─── Task material ───

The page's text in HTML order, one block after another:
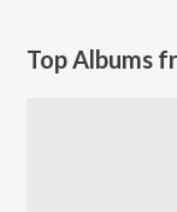
Top Albums
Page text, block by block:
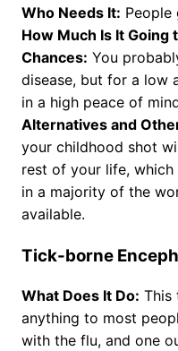
Who Needs It: People
How Much Is It Going
Chances: You
disease, but for a low
in a high peace of
Alternatives and
your childhood shot
rest of your life,
in a majority of the
available.
Tick-borne
What Does It Do: This
anything to most
with the flu, and one
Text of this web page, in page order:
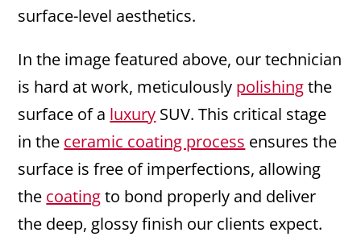
surface-level aesthetics.
In the image featured above, our technician
is hard at work, meticulously polishingthe
surface of a luxury SUV. This critical stage
in the ceramic coating process ensures the
surface is free of imperfections, allowing
the coatingto bond properly and deliver
the deep, glossy finish our clients expect.
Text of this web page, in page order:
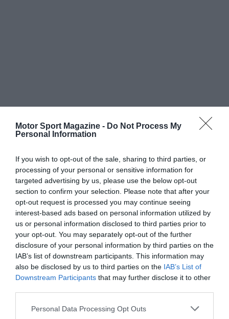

───

◆ What this task involves:
Your reply should restate every entry exactly, with the pictures left out.

◆ Exercise answer:
The page's text in HTML order, one block after another:
Top Albums
Page text, block by block:
Who Needs It: People
How Much Is It Going
Chances: You
disease, but for a low
in a high peace of
Alternatives and
your childhood shot
rest of your life,
in a majority of the
available.
Tick-borne
What Does It Do: This
anything to most
with the flu, and one
Text of this web page, in page order:
surface-level aesthetics.
In the image featured above, our technician
is hard at work, meticulously polishingthe
surface of a luxury SUV. This critical stage
in the ceramic coating process ensures the
surface is free of imperfections, allowing
the coatingto bond properly and deliver
the deep, glossy finish our clients expect.
Text of this web page, in page order:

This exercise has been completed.